Using composition to improve testability? - Wikitech-l

2 May 2013


      Hi all!
I came across a general design issue when trying to make ApiQueryLangLinks more
flexible, taking into account extensions manipulating language links via the new
LanguageLinks hook. To do this, I want to introduce a LangLinkLoader class with
two implementations, one with the old behavior, and one that takes the hooks
into account (separate because it's less efficient).
The question is now whether it is a good idea to increase the number of
individual classes to improve testability. Essentially, I see two ways of doing
this:
1) The "composition" approach, using:
* LangLinksLoader interface, which defines a loadLangLinks() method.

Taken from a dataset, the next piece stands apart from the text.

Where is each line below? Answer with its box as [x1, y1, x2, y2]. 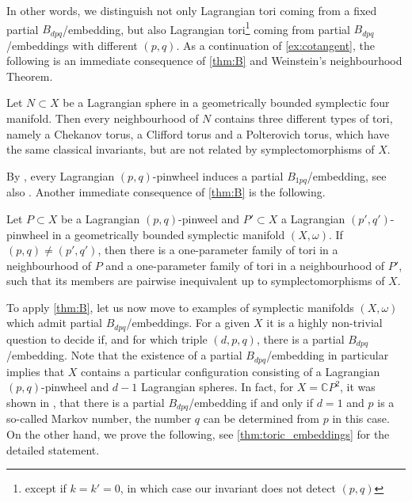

* DBLangLinksLoader, which implements the current logic using a database query
* HookedLangLinksLoader, which uses a DBLangLinksLoader to get the base set of
links, and then applies the hooks.
* LangLinkConverter, a helper for converting between database rows and the
"$lang:$title" form of language links.
Code: https://gerrit.wikimedia.org/r/#/c/60034/
Advantages:
* All components are testable individually; in particular:
** HookedLangLinksLoader can be tested without DBLangLinksLoader, and without a
database fixture
** LangLinkConverter is testable.
* LangLinksLoader's interface isn't cluttered with the converter methods
* LangLinkConverter is reusable elsewhere
Disadvantages:
* more classes
* ???
2) The "subclassing" approach, using:
* LangLinksLoader base class, implementing the database query and protected
methods for converting language links.
* HookedLangLinksLoader subclasses LangLinksLoader and calls back to the
parent's loadLangLinks() method to get the base set of links.
Advantages:
* fewer classes
* ???
Disadvantages:
* HookedLangLinksLoader depends on the database logic in LangLinksLoader
* HookedLangLinksLoader can not be tested without DB interaction
* converter methods are not testable (or have to be public, cluttering the
interface)
* converter methods are not reusable elsewhere
Currently, MediaWiki core generally follows the subclassing approach; using
composition instead is met with some resistance. The argument seems to be that
more classes make the code less readable, harder to maintain.
I don't think that is necessarily true, though I agree that classes should not
be split up needlessly.
Basically, the question is if we want to aim for true unit tests, where each
component is testable independently of the others, and if we accept an increase
in the number of files/classes to achieve this. Or if we want to stick with the
heavy weight integrations tests we currently have, where we mainly have high
level tests for API modules etc, which require complex fixtures in the database.
I think smaller classes with a clearer interface will help not only with
testing, but also with maintainability, since changes are more isolated, and
there is less hidden interaction using internal object state.
Is there something inherently bad about increasing the number of classes? Isn't
that just a question of the tool (IDE/Editor) used? Or am I missing some other
disadvantage of the composition approach?
Finally: Shall we move the code base towards a more modular design, or should we
stick with the "traditional" approach?
-- daniel